Highlights on Identified Research Actions

The importance of research in the field of users’ security is ever increasing in an age where information and privacy are the most valuable assets. The advancement of the base level of security training is an effective means of mitigating a large class of threats. The improvement of training techniques is, therefore, expected to increase the users’ security awareness and efficacy of the already adopted security techniques.

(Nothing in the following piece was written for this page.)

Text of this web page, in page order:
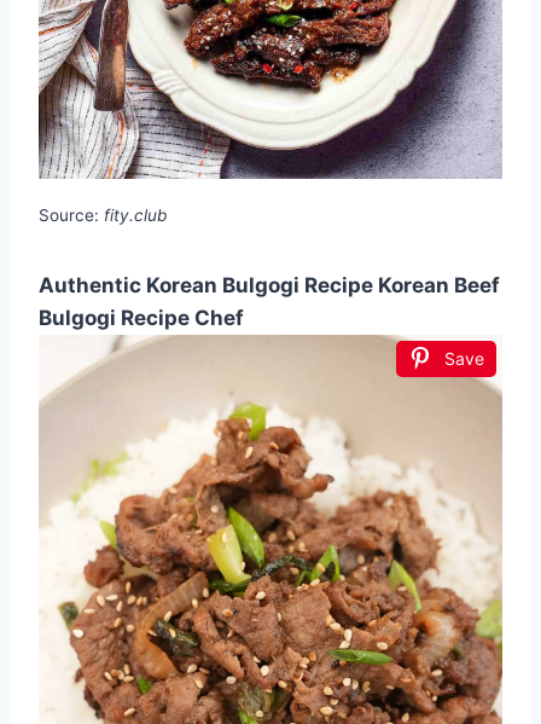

The spread of disinformation among less educated people in a time of stressful events has worsened the lack of trust in institutions, leading to violent events and non-compliance with health standards, and left users more vulnerable to social engineering attacks, such as persuasion and fraud. Finally, the expansion of machine learning and AI-based techniques in security has shown their effectiveness in many fields. Their application as a means to defend users from automated attacks is increasingly necessary as the malicious users evolve their methods and adopt AI-based techniques in their attacks.